For all other countries, contact your emergency services or local police helpline.
Hi, and welcome to Honour Your Breakup. My name is Leah and I am the founder here at HYB, and in this video I want to make sure that you have all the help you need for whatever is going on in your life right now. Whether that means talking to someone who can help, understanding where you can go and what you can do, or even just taking a breather. If you are feeling like things are a bit too overwhelming, I’m going to help you decide what your next move is right now.
About what’s happening
Life in general can wreak havoc on our minds and emotions sometimes, even more so during a breakup. They can cause massive waves of grief, anger, fear and even physical pain born out of a sudden change to our lives, especially when we no longer have a loved one in our lives anymore. Not having complete control over what we want to feel and when can cause further negative impacts on our lives and our problems just get worse. When I went through my toughest breakup, I literally thought the only way to stop feeling the incredible pain and grief I was feeling was to not be here anymore; and I am telling you right now I am so relieved not to have acted on my impulses at the time. What I want you to know is that this pain will pass, and the feelings your brain is making you feel right now is just it’s way of trying to keep you safe believe it or not. It is reaching out in all different directions, and with all sorts of emotions to bring your new situation to your attention and to try and ‘fix’ things.
What you need right now
What you need right now, is to calm the impulses, and to make your next move in a smart and rational way that will not only help you feel better, but not make things a million times worse for your life. I promised that when I was brought back from the edge of my oblivion, I was going to be here for those who found themselves in their darkest place; and to let you know that you are not alone. We just need a bit of direction, and a bit of a hand sometimes to get us back on track.
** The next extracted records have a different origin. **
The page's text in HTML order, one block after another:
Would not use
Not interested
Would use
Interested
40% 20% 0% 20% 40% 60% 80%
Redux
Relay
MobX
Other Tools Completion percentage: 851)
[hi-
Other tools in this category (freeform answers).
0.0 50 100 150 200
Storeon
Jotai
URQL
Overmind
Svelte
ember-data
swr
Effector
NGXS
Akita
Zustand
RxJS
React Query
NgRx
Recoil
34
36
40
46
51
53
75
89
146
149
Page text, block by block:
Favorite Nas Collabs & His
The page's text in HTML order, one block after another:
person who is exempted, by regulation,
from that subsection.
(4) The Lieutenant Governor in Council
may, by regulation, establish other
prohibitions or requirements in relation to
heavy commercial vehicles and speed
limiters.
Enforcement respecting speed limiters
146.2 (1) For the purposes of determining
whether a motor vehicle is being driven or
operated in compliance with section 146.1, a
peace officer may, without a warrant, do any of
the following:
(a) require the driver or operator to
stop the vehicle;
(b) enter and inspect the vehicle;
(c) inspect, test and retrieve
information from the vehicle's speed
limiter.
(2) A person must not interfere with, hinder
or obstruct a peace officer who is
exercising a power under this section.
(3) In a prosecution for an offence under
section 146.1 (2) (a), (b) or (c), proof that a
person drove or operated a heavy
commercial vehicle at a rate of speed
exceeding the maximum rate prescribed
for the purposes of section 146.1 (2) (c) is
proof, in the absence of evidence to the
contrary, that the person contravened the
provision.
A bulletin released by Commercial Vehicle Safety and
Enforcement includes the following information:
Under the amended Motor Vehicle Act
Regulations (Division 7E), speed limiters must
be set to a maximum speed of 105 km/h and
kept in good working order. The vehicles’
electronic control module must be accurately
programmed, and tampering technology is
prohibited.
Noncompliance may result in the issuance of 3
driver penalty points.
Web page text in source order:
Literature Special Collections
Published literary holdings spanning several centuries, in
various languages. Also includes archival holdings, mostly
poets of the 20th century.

First I am going to do a calming technique that is brilliant for when you are feeling completely overwhelmed. It will allow you to think clearer and make the best move for yourself without panicking. This will take a couple of minutes, so if you don’t need that right now, just jump ahead to the ‘What Next’ Chapter in the video.
ASAP Calming Technique
First of all, let’s start with a couple of deep breaths – this will help calm down any nerves, and neurochemicals going on in your head making you feel out of sorts, and get the oxygen to where it needs to be. So, here we go, do it with me.
Now, I want you to start activating your senses. This will help your brain jump into the present.
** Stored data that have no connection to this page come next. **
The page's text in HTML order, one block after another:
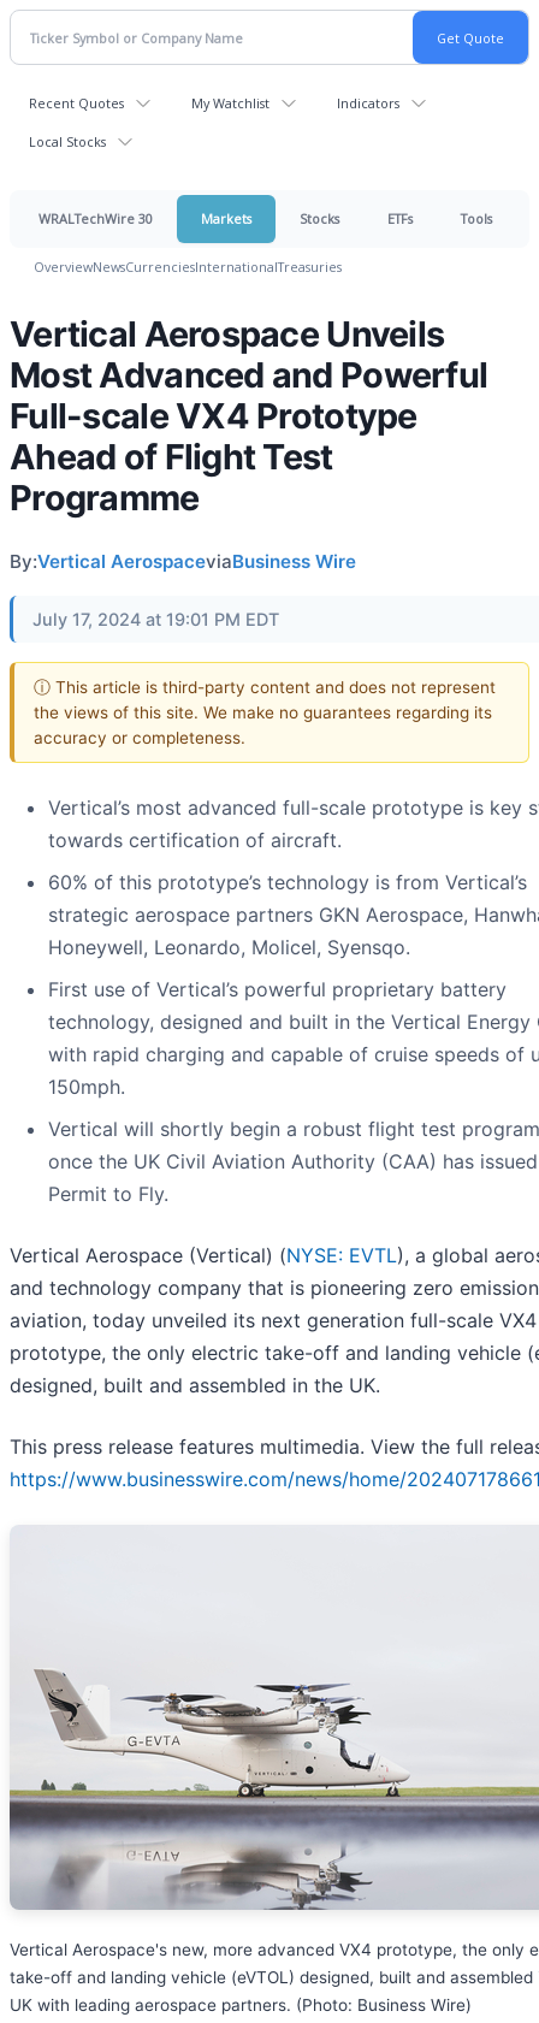
Recent Quotes My Watchlist Indicators
Local Stocks
WRALTechWire 30 Markets Stocks ETFs Tools
OverviewNewsCurrenciesInternationalTreasuries
Vertical Aerospace Unveils
Most Advanced and Powerful
Full-scale VX4 Prototype
Ahead of Flight Test
Programme
By:Vertical AerospaceviaBusiness Wire
July 17, 2024 at 19:01 PM EDT
ⓘ This article is third-party content and does not represent
the views of this site. We make no guarantees regarding its
accuracy or completeness.
Vertical’s most advanced full-scale prototype is key
towards certification of aircraft.
60% of this prototype’s technology is from Vertical’s
strategic aerospace partners GKN Aerospace,
Honeywell, Leonardo, Molicel, Syensqo.
First use of Vertical’s powerful proprietary battery
technology, designed and built in the Vertical Energy
with rapid charging and capable of cruise speeds of
150mph.
Vertical will shortly begin a robust flight test
once the UK Civil Aviation Authority (CAA) has
Permit to Fly.
Vertical Aerospace (Vertical) (NYSE: EVTL), a global
and technology company that is pioneering zero
aviation, today unveiled its next generation full-scale VX4
prototype, the only electric take-off and landing vehicle
designed, built and assembled in the UK.
This press release features multimedia. View the full
https://www.businesswire.com/news/home/
Vertical Aerospace's new, more advanced VX4 prototype, the only
take-off and landing vehicle (eVTOL) designed, built and assembled
UK with leading aerospace partners. (Photo: Business Wire)

So what can you see – name it out loud.
Now what can you hear – name it out loud.
Now what can you smell – name it out loud.
Now what can you taste – name it out loud.
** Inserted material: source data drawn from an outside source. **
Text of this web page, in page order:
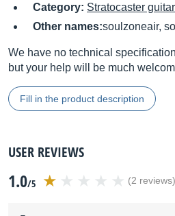
Category: Stratocaster
Other names:soulzoneair,
We have no technical
but your help will be much
Fill in the product description
USER REVIEWS
1.0/5 (2 reviews)
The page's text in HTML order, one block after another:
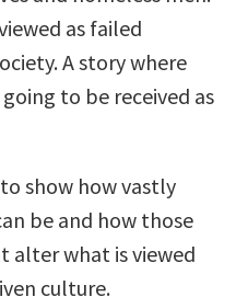
as failed
A story where
to be received as
show how vastly
be and how those
alter what is viewed
culture.
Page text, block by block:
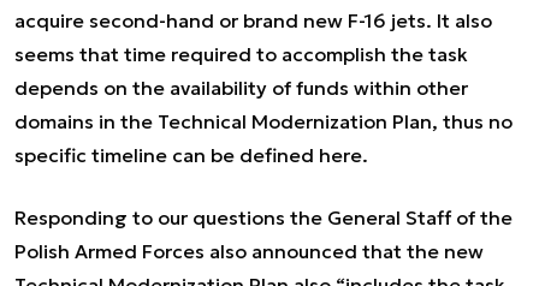
acquire second-hand or brand new F-16 jets. It also
seems that time required to accomplish the task
depends on the availability of funds within other
domains in the Technical Modernization Plan, thus no
specific timeline can be defined here.
Responding to our questions the General Staff of the
Polish Armed Forces also announced that the new
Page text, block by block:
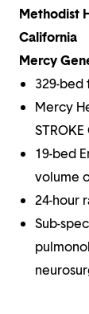
Methodist
California
Mercy
329-bed
Mercy
19-bed
volume
24-hour
Sub-
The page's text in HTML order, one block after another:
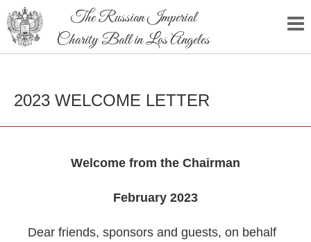
The Russian Imperial
Charity Ball in Los Angeles
2023 WELCOME LETTER
Welcome from the Chairman
February 2023
Dear friends, sponsors and guests, on behalf
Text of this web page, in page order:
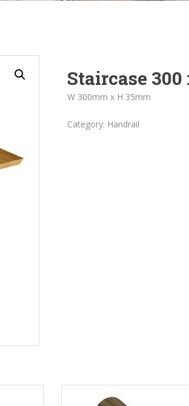
Staircase 300
W 300mm x H 35mm
Category: Handrail

Now finally, what can you feel – name it out loud.
You may already begin to feel calm now, but if you need to, just hit pause and repeat it until you feel calmer. Then hit play again.
What next/Next Steps
Now that you’re feeling a bit more relaxed, let’s look at what to do next.
There are a range of options for you to take depending on how you are feeling right now, and I will go through each one here:
1. First, is the most important: Are you safe?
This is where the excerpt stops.